Ma’am, we all hear, I wanted to say. Everyone in public now hears things meant to be said behind closed doors. And talk about loud? No one ever, ever whispers into a cell phone. They yell. They yell about their surgical procedures while others are trying to eat out. They talk about colonoscopies and drainage and goiters and rampant infections while other diners are coaxing their throats to swallow their $50 entrees.
What cell phones have done, since becoming more affordable than a standard wall unit, is open a Pandora’s box on private lives. Everywhere Nokias and Samsungs are stapled to eager ears, clipped onto trousers or slipped into purses.
How many times have I been in the Discount Depot, trying to find the carpet cleaner and rawhide bones, maybe a carton of Slim-Fast, when ring-a-ling-a-ling —or, worse, an extraloud rendition of “When the Saints Go Marching In,” blares from someone’s belt loop? Talk about eavesdropping and blushing.
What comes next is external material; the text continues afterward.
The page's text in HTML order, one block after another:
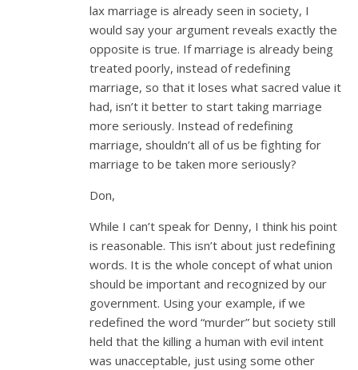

It’s like a party line we’re not sure we want to be privy to. Conversations such as the following:
“Hey there, Barbara Beelicious, now what chu up to?…Oh, lawsy, I’m here in Jabba the Bargain Hutt buying Vienna Sausages for Roy Dale’s third birthday. Little Devil, we’re going to have his party at the Twist and Tryst…Huh? I can’t hear you. Did you say what’s the Twist and Tryst? Uh-huh…Why, of course I realize it’s an adult bar not based on biblical teachings, but they do have that wonderful video game room and—Yes, I know that…but Roy Dale’s uncle has connections and the price is good.”
About fifteen years ago—during pre-cell phone affordability—the gadgets were the novel toys of upstarts or those who wanted to play like they were celebrities. Then the price dropped and everybody got hooked up, giving rise to a boom of irritating, ceaseless chatter that follows one from the birthing room to doctors’ offices to shopping centers. And even a burial.